According to studies, nearly 70% of human resource experts believe that older workers have a strong work ethic. The assessment seems accurate, based on the number of adults over the age of 50 who are part of a workforce. In this article at Harvard Business Review, Carol Fishman Cohen explains how the pandemic has created new demand for older workers.
How Have Workforce Age Dynamics Changed?
In recent times, many employers recognized the strengths the older workers had demonstrated all along – mature perspective, education, stable life stage, loyalty, work experience, institutional knowledge, and the energy and enthusiasm about returning to work. Besides, studies have revealed that workers over 50 years of age show greater job engagement than young workers. This is, in fact, the key ingredient in a company’s growth.
Another factor that acts in favor of older workers is their professionalism – a trait that is highly valued by employers. “Companies use return-to-work programs to tap high-potential professionals who have taken career breaks for eldercare, childcare, health issues, or expat or military spouse experiences,” says Carol.

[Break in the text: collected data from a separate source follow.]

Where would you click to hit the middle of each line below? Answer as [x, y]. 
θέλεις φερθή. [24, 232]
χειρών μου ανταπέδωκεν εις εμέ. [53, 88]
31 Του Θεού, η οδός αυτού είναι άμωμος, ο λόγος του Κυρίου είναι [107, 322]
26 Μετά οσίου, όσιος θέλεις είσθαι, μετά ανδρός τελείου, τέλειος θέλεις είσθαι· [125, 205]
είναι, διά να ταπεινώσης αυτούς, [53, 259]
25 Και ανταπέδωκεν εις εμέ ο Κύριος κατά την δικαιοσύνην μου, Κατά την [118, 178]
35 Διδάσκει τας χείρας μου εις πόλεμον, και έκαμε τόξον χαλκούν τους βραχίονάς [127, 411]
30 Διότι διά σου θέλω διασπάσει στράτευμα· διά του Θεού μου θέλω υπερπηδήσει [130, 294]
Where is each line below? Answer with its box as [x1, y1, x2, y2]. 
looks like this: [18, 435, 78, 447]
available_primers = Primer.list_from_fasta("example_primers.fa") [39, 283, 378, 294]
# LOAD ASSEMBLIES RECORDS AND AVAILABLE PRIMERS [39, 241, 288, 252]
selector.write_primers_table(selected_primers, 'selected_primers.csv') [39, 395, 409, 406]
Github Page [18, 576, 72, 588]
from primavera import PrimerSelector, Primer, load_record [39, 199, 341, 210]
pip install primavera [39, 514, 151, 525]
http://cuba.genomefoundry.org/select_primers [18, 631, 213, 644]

Today, many organizations are witnessing the contribution that older professionals are bringing to the table in an emergency.
Struggles to Adapt
Many employers have highlighted workplace flexibility in their HR policies and programs. However, a lot of older workers do not know anything about them and don’t feel free to use unless their supervisors actively encourage them to and enforce the policy. Experts believe that although HR professionals are gaining better insights into recruiting older workers, the issues arise when senior executives care only about the bottom line.
Furthermore, a blended workforce is here to stay, and employers must adopt this blended-workforce model, or they must be prepared to face problems in the future.